In either case, the landlord is required to file a certification with the bankruptcy court setting forth the facts the landlord alleges give rise to the exception, and the debtor would be able to contest the application. (6) TRANSFER TO SUPERIOR COURT I have included transfer to Superior Court under defenses, but it is more aptly entitled claim for off set. Because actions in the Landlord/Tenant court are summary proceedings, and the jurisdiction of the court is limited to awarding possession of the premises, the Rules of Court provide that a tenant may make a claim for relief which exceeds the Jurisdiction of the Special Civil Part by having the case transferred to the general jurisdiction of the Law Division. This procedure requires the tenant to file and serve a motion in the Landlord/Tenant Court. The leading case in New Jersey for the factors and standards considered on a removal motion is the 1970 case of Morroco v. Felton, 112 N.J. Super. 226. The recent trend in the landlord/tenant courts is away from favoring the transfer. That is, the tenancy court judges are retaining jurisdiction over the cases. Generally the judges allow the parties to engage in limited discovery which is otherwise not contemplated in the Court Rules of procedure in summary dispossess cases. (7) LANDLORD REGISTRATION ACT As explained in detail above, if a landlord fails to comply with the Landlord Registration Act, a judgment of possession may not enter.
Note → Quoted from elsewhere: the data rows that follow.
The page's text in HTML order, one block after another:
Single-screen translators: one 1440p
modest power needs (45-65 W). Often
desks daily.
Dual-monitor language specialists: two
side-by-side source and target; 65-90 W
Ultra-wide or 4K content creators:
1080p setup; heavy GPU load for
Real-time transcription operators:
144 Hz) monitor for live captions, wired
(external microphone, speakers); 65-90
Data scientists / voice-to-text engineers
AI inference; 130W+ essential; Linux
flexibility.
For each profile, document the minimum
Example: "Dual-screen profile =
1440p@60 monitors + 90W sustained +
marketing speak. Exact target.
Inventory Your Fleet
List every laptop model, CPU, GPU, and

(8) SECURITY DEPOSIT ACT If the landlord fails to notify the tenant of the location of the tenant's security deposit within 30 days after receipt, the tenant may elect to apply the deposit to the current rent due. See a detailed discussion of security deposits above. (9) RELOCATION ASSISTANCE When a landlord seeks to permanently board up or demolish the rented demised premises because of housing or health code violations, the Anti-Eviction Act, subsection (g) provides that no warrant of removal shall be issued until the Tenant Relocation Assistance Act (N.J.S.A. 52:31B1 and 20:4-1) provisions have been met. (10) PAYMENT OF RENT By far, the most common defense tenants raise to a landlord s allegation of non-payment of rent, is payment. The law provides: (1) That if a tenant pays the outstanding rent together with the accrued costs of the proceedings, he may have the proceedings dismissed, Community Realty Management, Inc. v. Harris, 155 N.J. 212, 714 A.2d 282 (1998), and N.J.S.A. 2A:18-55. (11) No Right of Reentry Reserved When a landlord seeks to terminate a tenant s right to possession of demised premises based upon the breach of a lease covenant (or lease term) the lease must contain a reservation in the landlord to the right of reentry for such breach. Absent such a reservation of rights, the landlord s only recourse is to sue for money damages in a breach of contract case.
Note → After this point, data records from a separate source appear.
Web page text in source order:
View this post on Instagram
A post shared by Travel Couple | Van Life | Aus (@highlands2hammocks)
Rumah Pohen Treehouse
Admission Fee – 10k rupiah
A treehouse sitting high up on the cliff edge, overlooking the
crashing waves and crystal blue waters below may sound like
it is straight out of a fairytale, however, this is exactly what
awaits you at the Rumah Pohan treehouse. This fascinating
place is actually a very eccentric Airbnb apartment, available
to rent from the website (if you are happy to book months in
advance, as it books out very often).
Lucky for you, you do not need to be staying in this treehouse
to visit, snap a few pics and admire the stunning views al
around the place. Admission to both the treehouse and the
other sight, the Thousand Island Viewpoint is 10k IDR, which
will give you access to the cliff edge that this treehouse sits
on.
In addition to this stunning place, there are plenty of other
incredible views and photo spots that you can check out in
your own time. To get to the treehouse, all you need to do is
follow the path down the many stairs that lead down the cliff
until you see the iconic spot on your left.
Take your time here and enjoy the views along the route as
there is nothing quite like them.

(12) Requirements for an Attorney Unless the landlord is a sole proprietor or a partner in a general partnership, an attorney must be used to file the court papers AND appear in court on the landlord s behalf. If a corporation or an LLC either files papers or appears in court without legal counsel the case is subject to being dismissed for violation of Court Rules (Cited in an earlier section of this manual.) (13) Improper, Missing, or Defective Notice to Cease and/or Quit A properly formatted Notice to Quit, and Notice to Cease, if required, is a jurisdictional prerequisite to the entry of a judgment for possession under most grounds of the Anti- Eviction Act. If any required Notice was not served, the Complaint MUST be dismissed and a Landlord will have to start the eviction procedure over.